What the task requires ▸
Repeat every entry word for word, skipping the pictures.

[Source data]
__________________________________________________
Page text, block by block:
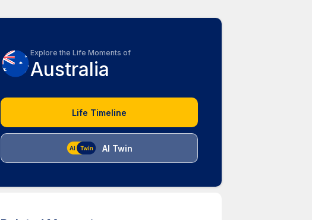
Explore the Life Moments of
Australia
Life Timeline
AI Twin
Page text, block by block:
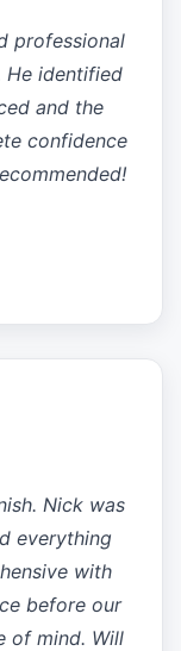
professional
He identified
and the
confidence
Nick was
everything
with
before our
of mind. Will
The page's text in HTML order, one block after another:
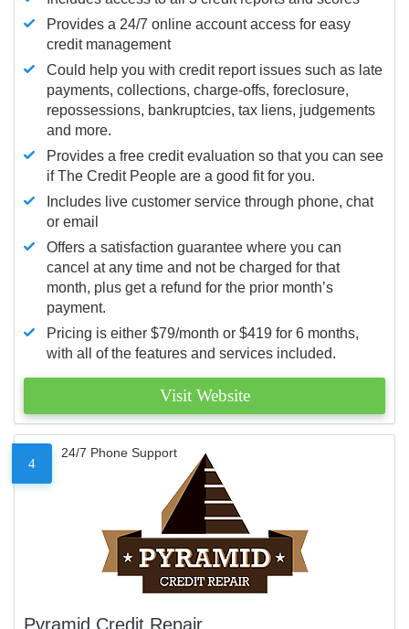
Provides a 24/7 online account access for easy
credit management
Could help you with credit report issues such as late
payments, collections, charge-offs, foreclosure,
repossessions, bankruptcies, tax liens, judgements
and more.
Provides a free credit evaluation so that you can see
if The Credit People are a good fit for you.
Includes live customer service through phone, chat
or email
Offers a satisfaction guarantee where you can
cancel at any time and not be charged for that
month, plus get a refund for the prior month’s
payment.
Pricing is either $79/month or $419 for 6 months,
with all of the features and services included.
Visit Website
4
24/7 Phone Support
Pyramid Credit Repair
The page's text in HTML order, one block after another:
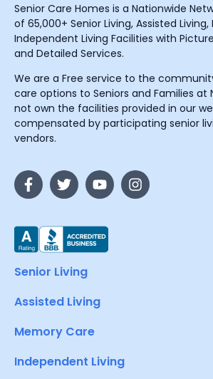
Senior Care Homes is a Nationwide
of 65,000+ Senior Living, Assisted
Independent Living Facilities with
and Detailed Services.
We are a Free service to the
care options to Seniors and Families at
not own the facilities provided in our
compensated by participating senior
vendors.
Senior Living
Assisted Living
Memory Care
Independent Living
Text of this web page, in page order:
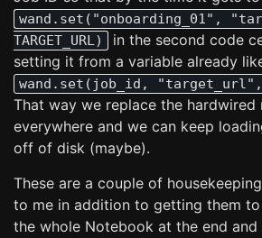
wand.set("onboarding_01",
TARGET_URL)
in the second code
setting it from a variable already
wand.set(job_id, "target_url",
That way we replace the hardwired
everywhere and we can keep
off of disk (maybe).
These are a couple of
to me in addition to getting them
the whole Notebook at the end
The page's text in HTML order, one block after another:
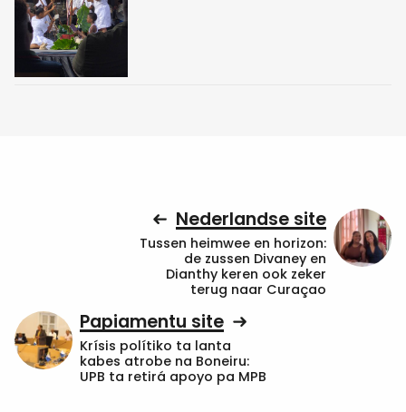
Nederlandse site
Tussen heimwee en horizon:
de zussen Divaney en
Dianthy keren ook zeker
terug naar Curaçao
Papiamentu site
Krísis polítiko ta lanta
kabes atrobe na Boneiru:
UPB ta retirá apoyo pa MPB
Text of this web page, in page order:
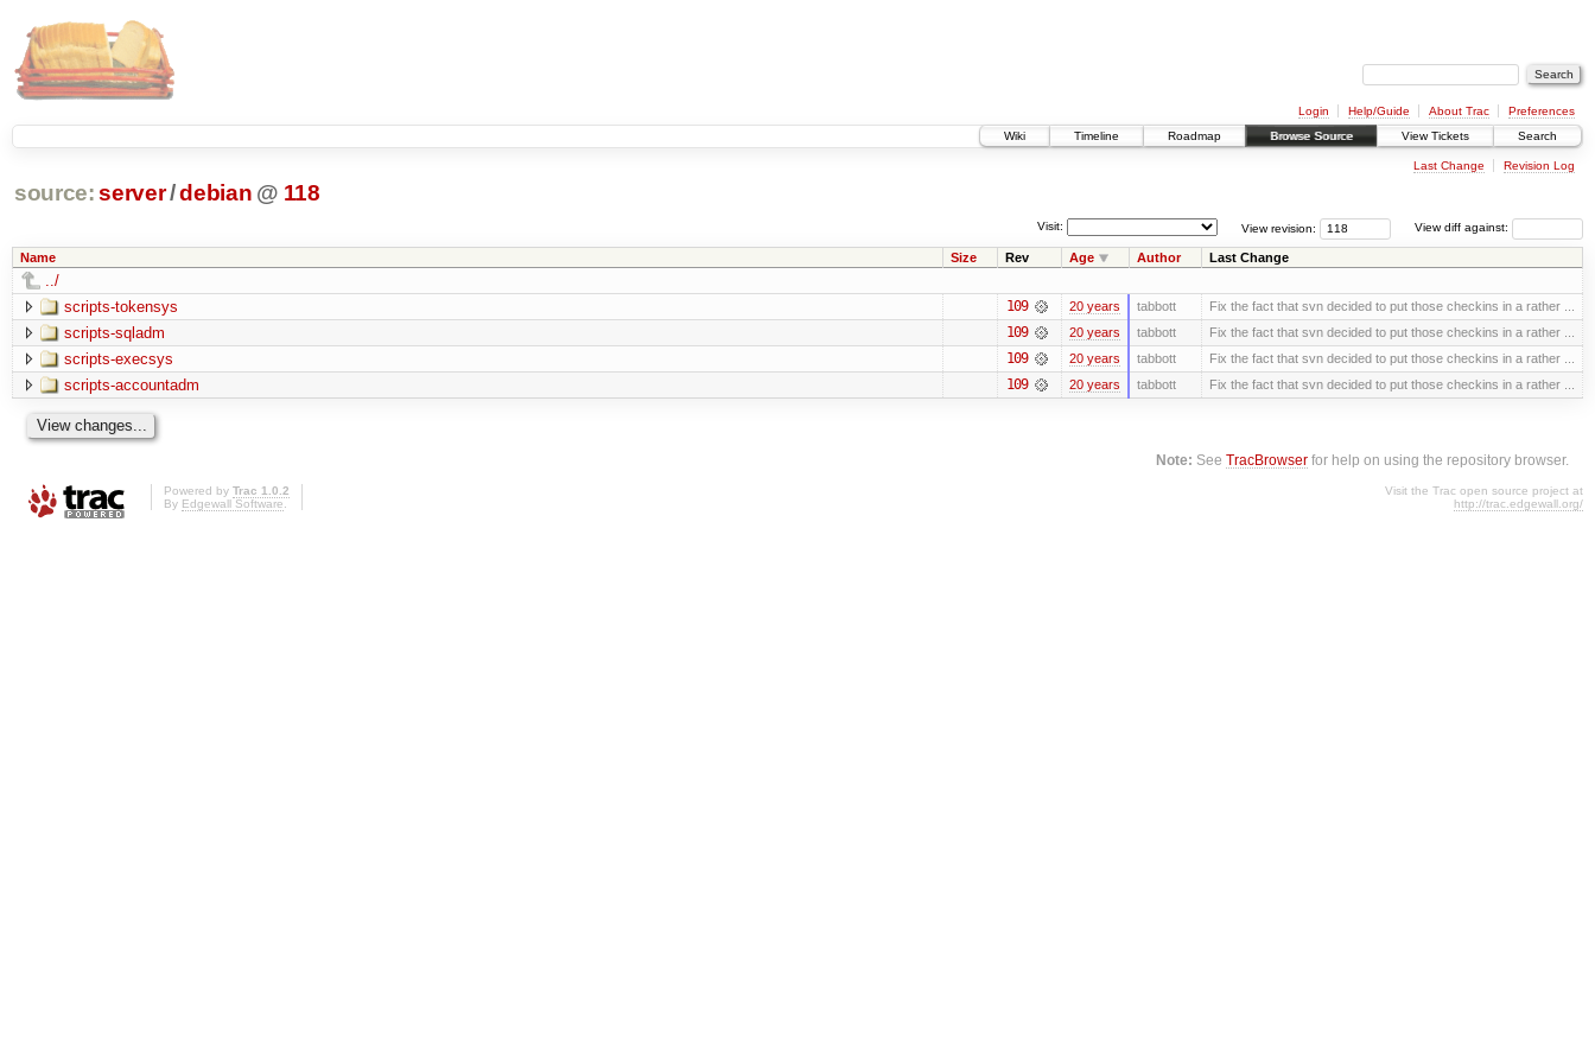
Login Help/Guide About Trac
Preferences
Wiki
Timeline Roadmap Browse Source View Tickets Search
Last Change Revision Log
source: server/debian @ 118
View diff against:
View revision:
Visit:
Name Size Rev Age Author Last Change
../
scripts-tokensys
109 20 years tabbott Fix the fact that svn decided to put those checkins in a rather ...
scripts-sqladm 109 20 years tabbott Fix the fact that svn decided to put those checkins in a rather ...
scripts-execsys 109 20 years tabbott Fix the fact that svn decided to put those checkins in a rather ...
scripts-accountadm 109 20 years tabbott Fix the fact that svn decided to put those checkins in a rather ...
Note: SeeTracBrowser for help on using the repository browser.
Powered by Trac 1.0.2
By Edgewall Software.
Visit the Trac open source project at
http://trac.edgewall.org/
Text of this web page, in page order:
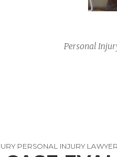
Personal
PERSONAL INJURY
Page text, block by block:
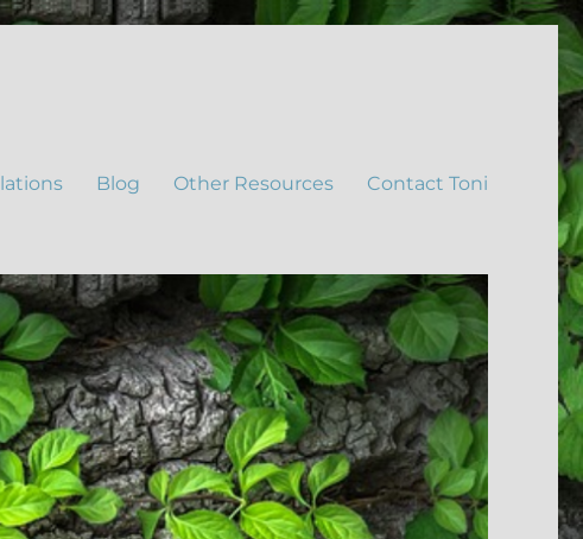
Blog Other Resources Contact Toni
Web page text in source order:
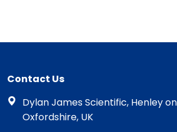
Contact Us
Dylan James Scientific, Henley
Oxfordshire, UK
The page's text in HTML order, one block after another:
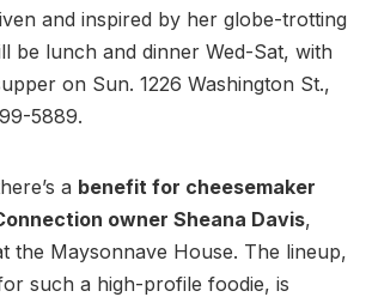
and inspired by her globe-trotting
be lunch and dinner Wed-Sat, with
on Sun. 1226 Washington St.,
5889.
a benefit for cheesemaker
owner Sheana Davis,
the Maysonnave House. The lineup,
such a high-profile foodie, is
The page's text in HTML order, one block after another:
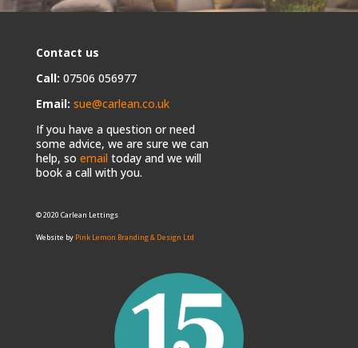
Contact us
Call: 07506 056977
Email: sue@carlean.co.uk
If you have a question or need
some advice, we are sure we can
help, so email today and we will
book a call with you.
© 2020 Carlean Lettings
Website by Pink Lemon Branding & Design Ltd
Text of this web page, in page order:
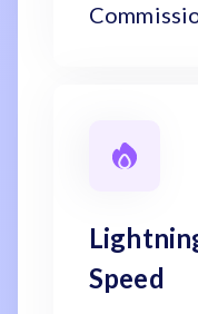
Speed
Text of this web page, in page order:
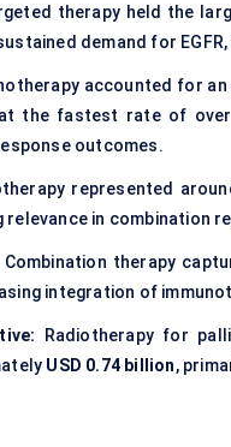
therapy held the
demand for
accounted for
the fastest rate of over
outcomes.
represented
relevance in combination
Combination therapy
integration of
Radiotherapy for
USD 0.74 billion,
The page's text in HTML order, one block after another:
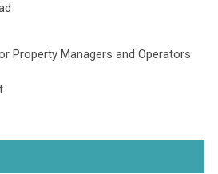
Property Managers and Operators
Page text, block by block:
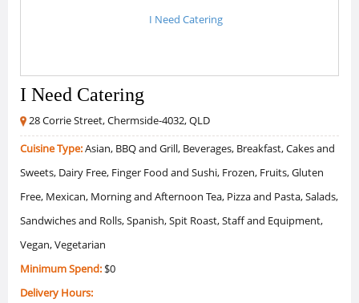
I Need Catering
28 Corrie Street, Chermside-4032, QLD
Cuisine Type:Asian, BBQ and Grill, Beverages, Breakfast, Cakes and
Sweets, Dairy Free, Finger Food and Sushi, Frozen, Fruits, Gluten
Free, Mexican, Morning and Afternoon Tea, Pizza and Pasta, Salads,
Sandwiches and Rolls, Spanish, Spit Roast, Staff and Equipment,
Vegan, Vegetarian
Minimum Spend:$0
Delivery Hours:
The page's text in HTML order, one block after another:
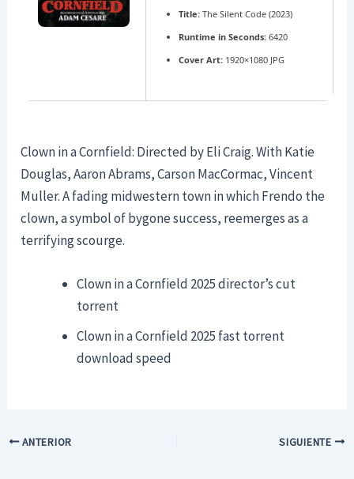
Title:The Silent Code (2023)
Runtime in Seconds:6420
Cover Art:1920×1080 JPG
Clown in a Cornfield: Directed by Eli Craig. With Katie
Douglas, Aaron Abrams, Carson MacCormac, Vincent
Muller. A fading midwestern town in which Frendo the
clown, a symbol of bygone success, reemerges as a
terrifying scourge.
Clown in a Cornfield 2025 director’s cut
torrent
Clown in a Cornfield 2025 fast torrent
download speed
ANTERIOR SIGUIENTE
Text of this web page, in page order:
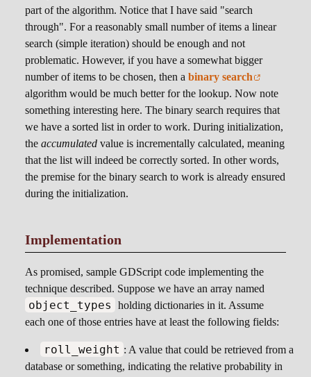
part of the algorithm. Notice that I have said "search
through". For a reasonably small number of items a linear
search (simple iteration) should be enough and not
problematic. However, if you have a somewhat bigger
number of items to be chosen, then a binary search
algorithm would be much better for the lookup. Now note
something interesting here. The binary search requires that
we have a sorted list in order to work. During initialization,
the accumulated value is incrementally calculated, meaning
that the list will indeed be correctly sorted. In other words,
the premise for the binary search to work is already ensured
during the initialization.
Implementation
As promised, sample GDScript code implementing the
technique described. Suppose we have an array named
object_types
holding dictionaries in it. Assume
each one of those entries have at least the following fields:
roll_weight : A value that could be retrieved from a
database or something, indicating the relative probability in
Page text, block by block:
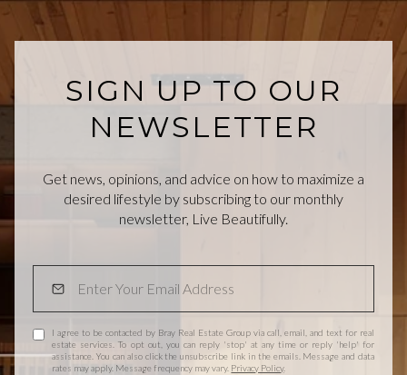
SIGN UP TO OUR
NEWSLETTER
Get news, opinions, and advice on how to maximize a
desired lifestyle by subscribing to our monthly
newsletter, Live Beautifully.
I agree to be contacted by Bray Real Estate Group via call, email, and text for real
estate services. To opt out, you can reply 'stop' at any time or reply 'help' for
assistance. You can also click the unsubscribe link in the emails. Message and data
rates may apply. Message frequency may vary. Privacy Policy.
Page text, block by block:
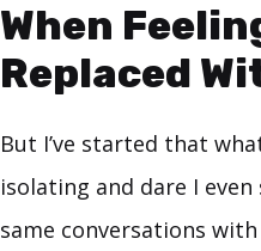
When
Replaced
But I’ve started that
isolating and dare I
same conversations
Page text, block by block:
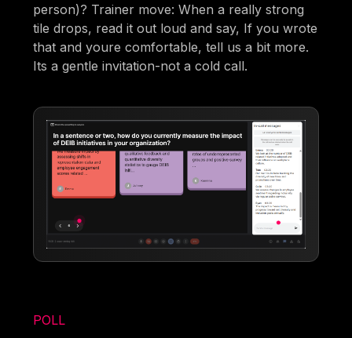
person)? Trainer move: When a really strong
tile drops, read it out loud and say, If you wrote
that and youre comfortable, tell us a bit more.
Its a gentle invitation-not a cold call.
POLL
__________________________________________________
Answer for the task ▸
Page text, block by block:
Explore the Life Moments of
Australia
Life Timeline
AI Twin
Page text, block by block:
professional
He identified
and the
confidence
Nick was
everything
with
before our
of mind. Will
The page's text in HTML order, one block after another:
Provides a 24/7 online account access for easy
credit management
Could help you with credit report issues such as late
payments, collections, charge-offs, foreclosure,
repossessions, bankruptcies, tax liens, judgements
and more.
Provides a free credit evaluation so that you can see
if The Credit People are a good fit for you.
Includes live customer service through phone, chat
or email
Offers a satisfaction guarantee where you can
cancel at any time and not be charged for that
month, plus get a refund for the prior month’s
payment.
Pricing is either $79/month or $419 for 6 months,
with all of the features and services included.
Visit Website
4
24/7 Phone Support
Pyramid Credit Repair
The page's text in HTML order, one block after another:
Senior Care Homes is a Nationwide
of 65,000+ Senior Living, Assisted
Independent Living Facilities with
and Detailed Services.
We are a Free service to the
care options to Seniors and Families at
not own the facilities provided in our
compensated by participating senior
vendors.
Senior Living
Assisted Living
Memory Care
Independent Living
Text of this web page, in page order:
wand.set("onboarding_01",
TARGET_URL)
in the second code
setting it from a variable already
wand.set(job_id, "target_url",
That way we replace the hardwired
everywhere and we can keep
off of disk (maybe).
These are a couple of
to me in addition to getting them
the whole Notebook at the end
The page's text in HTML order, one block after another:
Nederlandse site
Tussen heimwee en horizon:
de zussen Divaney en
Dianthy keren ook zeker
terug naar Curaçao
Papiamentu site
Krísis polítiko ta lanta
kabes atrobe na Boneiru:
UPB ta retirá apoyo pa MPB
Text of this web page, in page order:
Login Help/Guide About Trac
Preferences
Wiki
Timeline Roadmap Browse Source View Tickets Search
Last Change Revision Log
source: server/debian @ 118
View diff against:
View revision:
Visit:
Name Size Rev Age Author Last Change
../
scripts-tokensys
109 20 years tabbott Fix the fact that svn decided to put those checkins in a rather ...
scripts-sqladm 109 20 years tabbott Fix the fact that svn decided to put those checkins in a rather ...
scripts-execsys 109 20 years tabbott Fix the fact that svn decided to put those checkins in a rather ...
scripts-accountadm 109 20 years tabbott Fix the fact that svn decided to put those checkins in a rather ...
Note: SeeTracBrowser for help on using the repository browser.
Powered by Trac 1.0.2
By Edgewall Software.
Visit the Trac open source project at
http://trac.edgewall.org/
Text of this web page, in page order:
Personal
PERSONAL INJURY
Page text, block by block:
Blog Other Resources Contact Toni
Web page text in source order:
Contact Us
Dylan James Scientific, Henley
Oxfordshire, UK
The page's text in HTML order, one block after another:
and inspired by her globe-trotting
be lunch and dinner Wed-Sat, with
on Sun. 1226 Washington St.,
5889.
a benefit for cheesemaker
owner Sheana Davis,
the Maysonnave House. The lineup,
such a high-profile foodie, is
The page's text in HTML order, one block after another:
Contact us
Call: 07506 056977
Email: sue@carlean.co.uk
If you have a question or need
some advice, we are sure we can
help, so email today and we will
book a call with you.
© 2020 Carlean Lettings
Website by Pink Lemon Branding & Design Ltd
Text of this web page, in page order:
Speed
Text of this web page, in page order:
therapy held the
demand for
accounted for
the fastest rate of over
outcomes.
represented
relevance in combination
Combination therapy
integration of
Radiotherapy for
USD 0.74 billion,
The page's text in HTML order, one block after another:
Property Managers and Operators
Page text, block by block:
I Need Catering
28 Corrie Street, Chermside-4032, QLD
Cuisine Type:Asian, BBQ and Grill, Beverages, Breakfast, Cakes and
Sweets, Dairy Free, Finger Food and Sushi, Frozen, Fruits, Gluten
Free, Mexican, Morning and Afternoon Tea, Pizza and Pasta, Salads,
Sandwiches and Rolls, Spanish, Spit Roast, Staff and Equipment,
Vegan, Vegetarian
Minimum Spend:$0
Delivery Hours:
The page's text in HTML order, one block after another:
Title:The Silent Code (2023)
Runtime in Seconds:6420
Cover Art:1920×1080 JPG
Clown in a Cornfield: Directed by Eli Craig. With Katie
Douglas, Aaron Abrams, Carson MacCormac, Vincent
Muller. A fading midwestern town in which Frendo the
clown, a symbol of bygone success, reemerges as a
terrifying scourge.
Clown in a Cornfield 2025 director’s cut
torrent
Clown in a Cornfield 2025 fast torrent
download speed
ANTERIOR SIGUIENTE
Text of this web page, in page order:
part of the algorithm. Notice that I have said "search
through". For a reasonably small number of items a linear
search (simple iteration) should be enough and not
problematic. However, if you have a somewhat bigger
number of items to be chosen, then a binary search
algorithm would be much better for the lookup. Now note
something interesting here. The binary search requires that
we have a sorted list in order to work. During initialization,
the accumulated value is incrementally calculated, meaning
that the list will indeed be correctly sorted. In other words,
the premise for the binary search to work is already ensured
during the initialization.
Implementation
As promised, sample GDScript code implementing the
technique described. Suppose we have an array named
object_types
holding dictionaries in it. Assume
each one of those entries have at least the following fields:
roll_weight : A value that could be retrieved from a
database or something, indicating the relative probability in
Page text, block by block:
SIGN UP TO OUR
NEWSLETTER
Get news, opinions, and advice on how to maximize a
desired lifestyle by subscribing to our monthly
newsletter, Live Beautifully.
I agree to be contacted by Bray Real Estate Group via call, email, and text for real
estate services. To opt out, you can reply 'stop' at any time or reply 'help' for
assistance. You can also click the unsubscribe link in the emails. Message and data
rates may apply. Message frequency may vary. Privacy Policy.
Page text, block by block:
When
Replaced
But I’ve started that
isolating and dare I
same conversations
Page text, block by block:
person)? Trainer move: When a really strong
tile drops, read it out loud and say, If you wrote
that and youre comfortable, tell us a bit more.
Its a gentle invitation-not a cold call.
POLL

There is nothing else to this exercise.